Fine-tuned language models can generate critiques that help humans identify flaws in summaries they would otherwise overlook.

A machine-rendered reading of the paper's core claim, the machinery that carries it, and where it could break.

The paper demonstrates that large language models fine-tuned via behavioral cloning on human-written critiques can assist evaluators in spotting errors within topic-based summaries. This assistance works for both naturally occurring mistakes in model- and human-generated summaries and for deliberate deceptions inserted by humans. The work examines how model scale affects critique quality and shows that larger models improve at both producing and using their own critiques to refine outputs. If this holds, it points toward using AI to extend human oversight to tasks where direct evaluation is currently too difficult or time-consuming.

Core claim

We fine-tune large language models to write natural language critiques using behavioral cloning. On a topic-based summarization task, critiques written by our models help humans find flaws in summaries that they would have otherwise missed. Our models help find naturally occurring flaws in both model and human written summaries, and intentional flaws in summaries written by humans to be deliberately misleading. We study scaling properties of critiquing with both topic-based summarization and synthetic tasks. Larger models write more helpful critiques, and on most tasks are better at self-critiquing, despite having harder-to-critique outputs. Larger models can also integrate their own self-c

What carries the argument

Behavioral cloning from human critique examples to fine-tune large language models for producing natural language critiques that assist human evaluators on summarization tasks.

If this is right

  • Larger models produce more helpful critiques than smaller ones across the studied tasks.
  • Larger models are better at self-critiquing even though their generated summaries become harder to critique.
  • Models can use their own critiques as feedback to produce improved summaries.
  • Measurements indicate that even large models possess relevant knowledge they do not articulate in critique form.

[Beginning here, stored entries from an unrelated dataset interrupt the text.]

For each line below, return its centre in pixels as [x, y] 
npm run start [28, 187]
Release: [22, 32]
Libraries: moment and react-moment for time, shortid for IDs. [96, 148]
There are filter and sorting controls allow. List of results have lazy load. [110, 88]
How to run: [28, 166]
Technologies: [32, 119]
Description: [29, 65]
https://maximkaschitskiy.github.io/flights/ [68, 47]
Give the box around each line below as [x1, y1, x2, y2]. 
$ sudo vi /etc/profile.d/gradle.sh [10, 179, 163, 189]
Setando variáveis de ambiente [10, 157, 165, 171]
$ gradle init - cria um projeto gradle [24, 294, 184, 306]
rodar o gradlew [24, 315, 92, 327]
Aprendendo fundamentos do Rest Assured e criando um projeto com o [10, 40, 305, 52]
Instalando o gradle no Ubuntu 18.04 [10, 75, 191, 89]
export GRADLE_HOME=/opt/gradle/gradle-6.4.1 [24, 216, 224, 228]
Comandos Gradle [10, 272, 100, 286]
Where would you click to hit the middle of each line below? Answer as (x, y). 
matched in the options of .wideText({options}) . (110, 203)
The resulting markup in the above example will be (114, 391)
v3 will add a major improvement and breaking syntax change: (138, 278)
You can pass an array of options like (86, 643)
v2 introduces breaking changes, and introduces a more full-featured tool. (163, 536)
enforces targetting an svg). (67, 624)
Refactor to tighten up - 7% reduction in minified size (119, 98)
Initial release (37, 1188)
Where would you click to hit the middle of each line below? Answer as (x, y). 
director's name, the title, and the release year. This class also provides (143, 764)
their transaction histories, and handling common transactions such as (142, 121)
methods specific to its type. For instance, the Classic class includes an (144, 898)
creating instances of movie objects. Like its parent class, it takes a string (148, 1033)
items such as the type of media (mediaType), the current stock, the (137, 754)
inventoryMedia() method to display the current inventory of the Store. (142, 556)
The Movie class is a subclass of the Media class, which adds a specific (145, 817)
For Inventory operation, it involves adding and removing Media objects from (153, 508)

Where Pith is reading between the lines

These are editorial extensions of the paper, not claims the author makes directly.

  • The same fine-tuning approach could be applied to other domains such as code review or scientific paper assessment where direct human judgment is costly.
  • If critique quality continues to improve with scale, recursive loops of model self-critique and refinement may become feasible for iterative improvement.
  • Human evaluators might gain lasting skill improvements from repeated exposure to model-generated critiques on the same task.
  • The gap between what models can generate and what they can critique suggests a need for new training objectives that align articulation with internal knowledge.

Load-bearing premise

Training on human critique examples produces critiques that generalize to new summaries without introducing systematic biases or missing flaw types that humans would notice unaided.

What would settle it

An experiment in which humans detect fewer or the same number of summary flaws when given model critiques compared to evaluating the summaries alone, or where the critiques systematically overlook certain flaw categories that unaided humans reliably catch.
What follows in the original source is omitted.